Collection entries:

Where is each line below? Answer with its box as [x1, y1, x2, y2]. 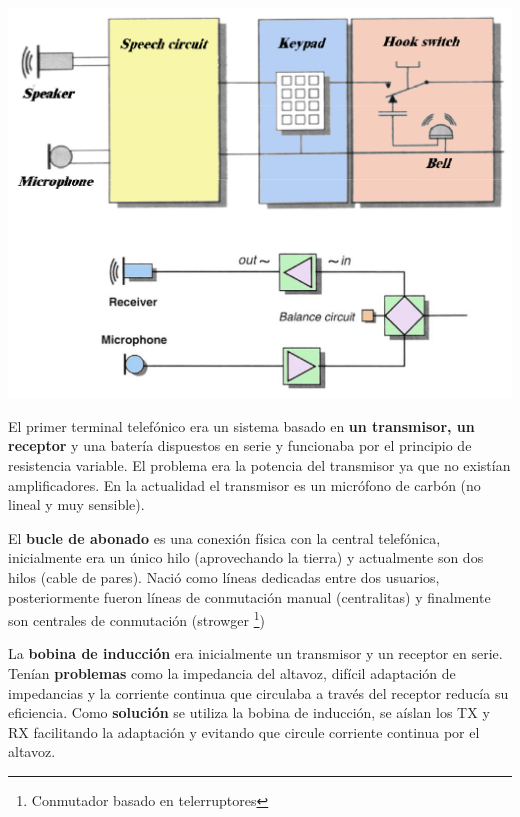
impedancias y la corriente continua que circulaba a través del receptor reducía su [8, 682, 509, 703]
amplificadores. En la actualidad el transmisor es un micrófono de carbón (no [8, 474, 481, 495]
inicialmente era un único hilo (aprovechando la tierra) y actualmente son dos [8, 547, 484, 568]
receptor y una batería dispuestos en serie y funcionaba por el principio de [8, 435, 472, 456]
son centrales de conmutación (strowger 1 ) [8, 607, 265, 630]
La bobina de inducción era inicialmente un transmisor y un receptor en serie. [8, 643, 503, 664]
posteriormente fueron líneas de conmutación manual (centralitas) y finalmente [8, 586, 491, 607]
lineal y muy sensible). [8, 494, 145, 515]
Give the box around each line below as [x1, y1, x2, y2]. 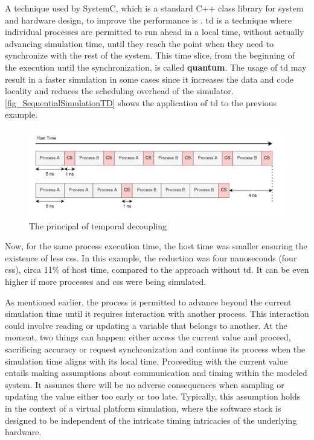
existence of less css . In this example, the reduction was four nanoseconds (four [5, 251, 297, 264]
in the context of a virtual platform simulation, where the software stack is [5, 402, 281, 414]
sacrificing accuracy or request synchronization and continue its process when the [5, 343, 306, 356]
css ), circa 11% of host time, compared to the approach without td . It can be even [5, 263, 309, 276]
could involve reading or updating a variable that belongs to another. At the [5, 319, 287, 331]
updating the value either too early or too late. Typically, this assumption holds [5, 390, 301, 403]
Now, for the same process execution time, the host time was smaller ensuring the [5, 240, 307, 252]
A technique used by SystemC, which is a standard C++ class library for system [5, 2, 304, 14]
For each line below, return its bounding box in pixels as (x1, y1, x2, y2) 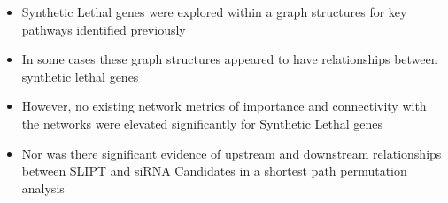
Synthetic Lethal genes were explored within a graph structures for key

ACTIVITY — Go from the first line of the data above to the line containing "inicialmente era un" and retype exactly those lines, both included, but none of the pictures.

RESPONSE AREA —
Where is each line below? Answer with its box as [x1, y1, x2, y2]. 
impedancias y la corriente continua que circulaba a través del receptor reducía su [8, 682, 509, 703]
amplificadores. En la actualidad el transmisor es un micrófono de carbón (no [8, 474, 481, 495]
inicialmente era un único hilo (aprovechando la tierra) y actualmente son dos [8, 547, 484, 568]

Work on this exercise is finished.